The AUD/JPY currency pair has entered a corrective phase, sliding for the second straight session and trading just beneath the 94.00 psychological level. Thursday’s action marked a 0.25% daily loss, with the pair bottoming near 93.22, before stabilizing at around 93.66 by the end of the day.
Technical signals are mixed, with some downside bias but early signs of consolidation pointing to a potential rebound. This article from Gradiopexo distills a complex issue into a clear, expert-driven narrative.
Technical Picture: Bearish Engulfing Pattern and RSI Dynamics
The most striking technical signal this week was the formation of a bearish engulfing candlestick pattern, a classic reversal signal that typically precedes further downside.

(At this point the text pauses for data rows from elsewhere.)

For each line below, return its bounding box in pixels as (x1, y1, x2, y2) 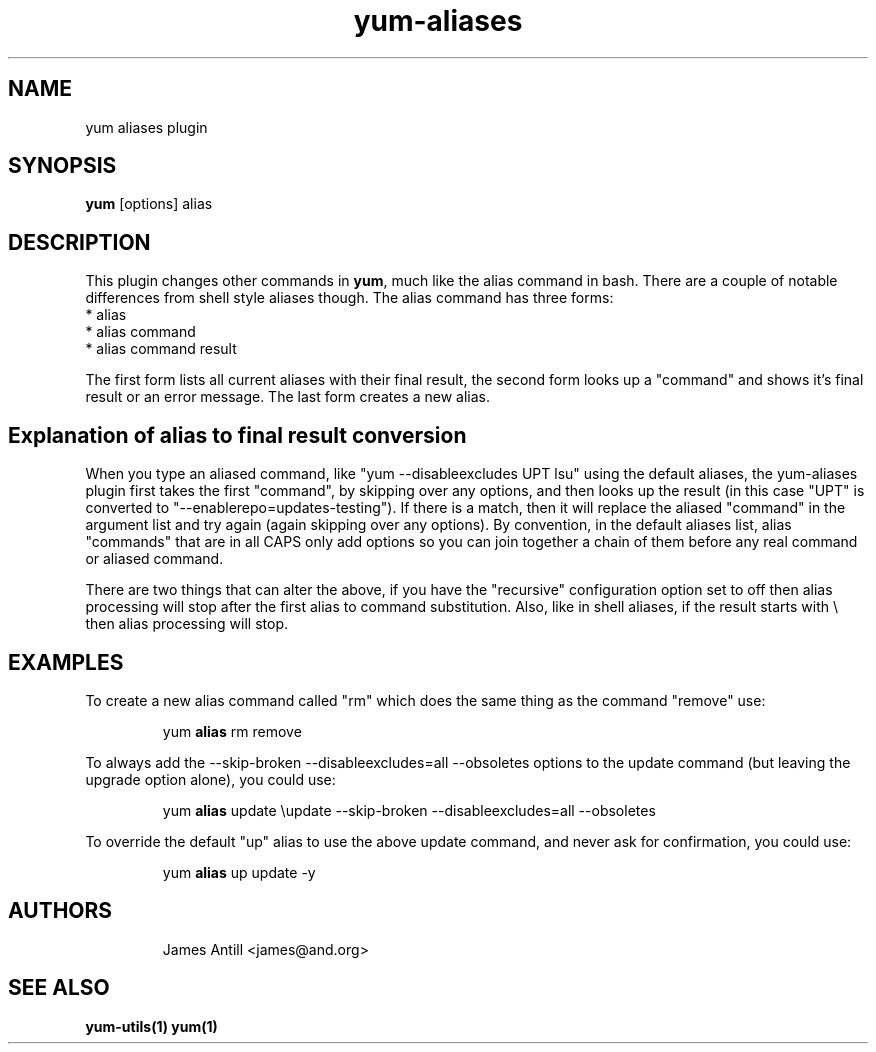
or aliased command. (85, 550, 224, 568)
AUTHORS (8, 898, 113, 924)
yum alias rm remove (162, 722, 302, 740)
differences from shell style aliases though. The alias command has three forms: (85, 289, 614, 307)
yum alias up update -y (162, 863, 316, 881)
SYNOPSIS (8, 153, 117, 179)
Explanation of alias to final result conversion (8, 422, 467, 448)
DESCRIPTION (8, 229, 151, 255)
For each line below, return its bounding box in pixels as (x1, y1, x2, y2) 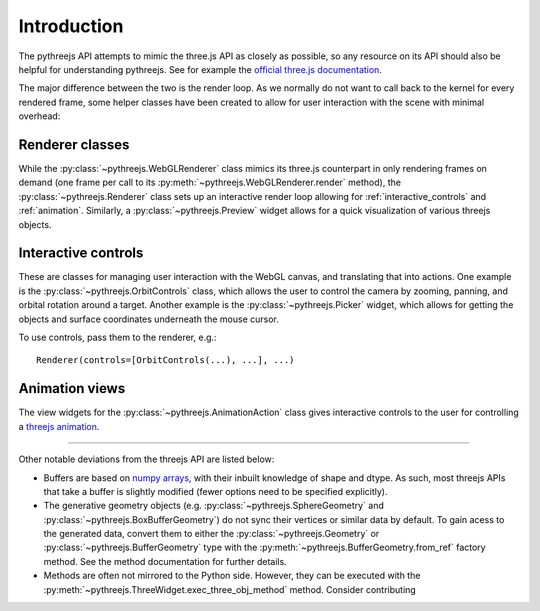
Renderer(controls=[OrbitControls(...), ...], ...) (36, 355, 295, 366)
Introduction (18, 15, 124, 37)
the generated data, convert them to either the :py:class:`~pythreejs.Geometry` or (43, 528, 380, 540)
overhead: (18, 110, 61, 122)
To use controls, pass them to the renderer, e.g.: (18, 331, 217, 344)
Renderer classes (18, 136, 130, 153)
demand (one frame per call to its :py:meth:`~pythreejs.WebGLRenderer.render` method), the (18, 176, 402, 189)
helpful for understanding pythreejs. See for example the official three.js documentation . (18, 63, 382, 75)

This pattern emerged after the pair peaked near 94.74 earlier this week, sparking a slide that erased gains and pressed the pair lower toward 93.22.
However, the Relative Strength Index (RSI), a key momentum indicator, has managed to hold above the 50-neutral threshold, currently hovering around 52. This is noteworthy because it suggests that although bearish sentiment has surfaced, momentum has not yet turned fully negative.
A sustained RSI above 50 often signals underlying bullish interest, meaning that sellers might be losing steam.
Resistance Levels: 94.00, 95.00, and Beyond
If AUD/JPY begins to retrace higher from current levels, the first key technical barrier stands at the 94.00 round figure. This level has acted as both support and resistance in recent trading sessions and represents a critical pivot point in the short term.
A decisive break above 94.00 could trigger fresh bullish momentum, exposing the pair to further gains.
The next significant resistance is located at 95.00, followed by the May 13 daily high of 95.63, which represents the local monthly top. A breakout above this zone could invite renewed interest from buyers targeting the 96.00 handle, with a longer-term bullish target at the February 12 high of 97.32.
These resistance levels are stacked relatively closely, suggesting that a breakout above 94.00 could unfold quickly toward 95.63, driven by stop orders and bullish follow-through.
Support Levels: 93.51, 93.39, and 93.00
On the downside, Senkou Span A, a key element of the Ichimoku Cloud, is currently offering immediate support at 93.51. This dynamic level is widely watched by technical traders, as breaks below the cloud often signal the potential for trend reversals.
Further below lies the Tenkan-sen, another Ichimoku component, at 93.39. A breach of both these levels could accelerate the decline toward the critical 93.00 psychological floor. This level has not only been tested multiple times in recent months but also acts as a major sentiment anchor.
Should this 93.00 threshold give way, the bearish case would strengthen, potentially opening the door toward deeper retracements near 92.50 and even the 200-day Simple Moving Average (SMA) below 92.00.
Market Outlook: Cautious Consolidation with Bullish Potential
In the near term, the AUD/JPY outlook appears cautiously neutral-to-bullish. While the bearish engulfing pattern points to possible downside continuation, the failure to pierce through key support levels such as 93.51 and 93.39, combined with an RSI above 50, suggests that selling pressure is losing momentum.
If prices consolidate above 93.50 and reclaim 94.00, the bullish thesis would gain traction, especially if risk sentiment improves or the JPY resumes its broader weakening trend. In such a case, bulls may target a move back toward 95.00 and eventually 95.63.
However, if sellers regain control and drive the pair below 93.39, especially on strong JPY inflows, the next battle will be fought at 93.00, a break of which could swing the bias firmly in favor of the bears.
Conclusion
The AUD/JPY is at a pivotal juncture following its recent two-day decline. The market is currently in a technical stalemate: bearish signals such as the engulfing candle are counterbalanced by resilient RSI readings and firm support from Ichimoku levels.
With the cross-pair trading just above 93.65, traders should closely monitor the 94.00 resistance and 93.00 support zones. These levels will likely dictate short-term price direction in response to evolving market sentiment, central bank guidance, and macro headlines.